## WORK REQUIRED
The range runs from the line containing "Interface that lets" through the last line of the material below; retype it exactly, leaving out the pictures.
DATA TO PROCESS: Begin
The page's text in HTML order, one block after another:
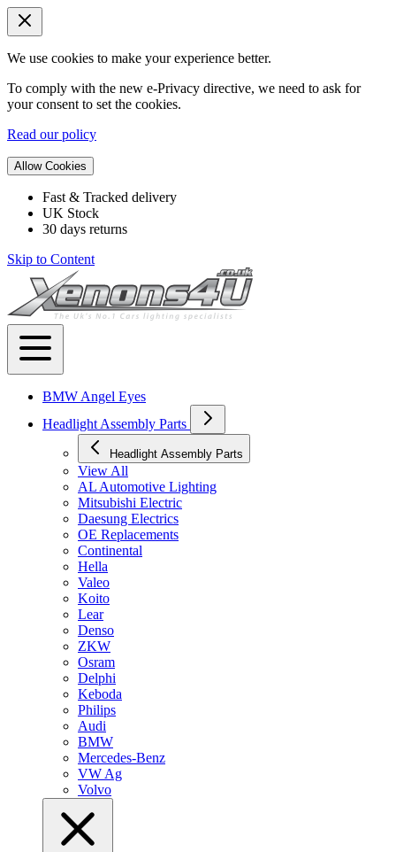
We use cookies to make your experience better.
To comply with the new e-Privacy directive, we need to ask for
your consent to set the cookies.
Read our policy
Allow Cookies
Fast & Tracked delivery
UK Stock
30 days returns
Skip to Content
BMW Angel Eyes
Headlight Assembly Parts
Headlight Assembly Parts
View All
AL Automotive Lighting
Mitsubishi Electric
Daesung Electrics
OE Replacements
Continental
Hella
Valeo
Koito
Lear
Denso
ZKW
Osram
Delphi
Keboda
Philips
Audi
BMW
Mercedes-Benz
VW Ag
Volvo
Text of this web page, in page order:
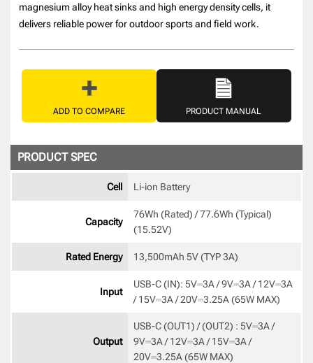
magnesium alloy heat sinks and high energy density cells, it
delivers reliable power for outdoor sports and field work.
ADD TO COMPARE PRODUCT MANUAL
PRODUCT SPEC
Cell Li-ion Battery
Capacity
76Wh (Rated) / 77.6Wh (Typical)
(15.52V)
Rated Energy 13,500mAh 5V (TYP 3A)
Input
USB-C (IN): 5V⎓3A / 9V⎓3A / 12V⎓3A
/ 15V⎓3A / 20V⎓3.25A (65W MAX)
Output
USB-C (OUT1) / (OUT2) : 5V⎓3A /
9V⎓3A / 12V⎓3A / 15V⎓3A /
20V⎓3.25A (65W MAX)
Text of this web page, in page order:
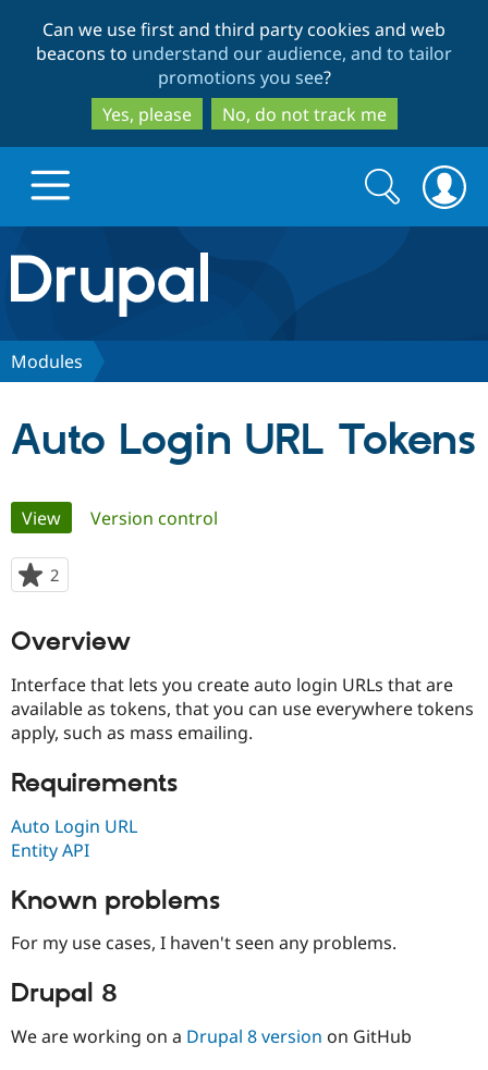
to
main
content
to
search
Can we use first and third party cookies and web
beacons to understand our audience, and to tailor
promotions you see?
Yes, please
No, do not track me
Drupal.org home
Discover Drupal
Drupal for
Government
Drupal for
Drupal for
Local
Guide
Drupal
API
Community
How to
The Drupal
Association
Maker
Become a
Sustaining
Get Started
Search
form
Search
Modules
Auto Login URL Tokens
Primary
tabs
View(active tab)
Version control
2
starred
project
Overview
Interface that lets you create auto login URLs that are
available as tokens, that you can use everywhere tokens
apply, such as mass emailing.
Requirements
Auto Login URL
Entity API
Known problems
For my use cases, I haven't seen any problems.
Drupal 8
We are working on a Drupal 8 version on GitHub
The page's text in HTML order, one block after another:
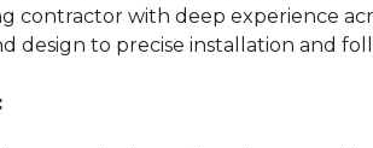
contractor with deep experience
design to precise installation and
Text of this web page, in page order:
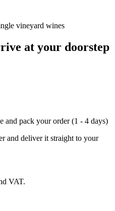
vineyard wines
at your doorstep
and pack your order (1 - 4 days)
and deliver it straight to your
VAT.
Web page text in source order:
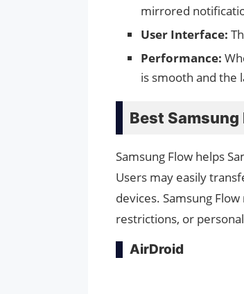
mirrored
User Interface:
Performance:
is smooth and the
Best
Samsung Flow helps
Users may easily
devices. Samsung
restrictions, or
AirDroid
DATA TO PROCESS: End
## RESULT OF THIS EXERCISE
Interface that lets you create auto login URLs that are
available as tokens, that you can use everywhere tokens
apply, such as mass emailing.
Requirements
Auto Login URL
Entity API
Known problems
For my use cases, I haven't seen any problems.
Drupal 8
We are working on a Drupal 8 version on GitHub
The page's text in HTML order, one block after another:
contractor with deep experience
design to precise installation and
Text of this web page, in page order:
vineyard wines
at your doorstep
and pack your order (1 - 4 days)
and deliver it straight to your
VAT.
Web page text in source order:
mirrored
User Interface:
Performance:
is smooth and the
Best
Samsung Flow helps
Users may easily
devices. Samsung
restrictions, or
AirDroid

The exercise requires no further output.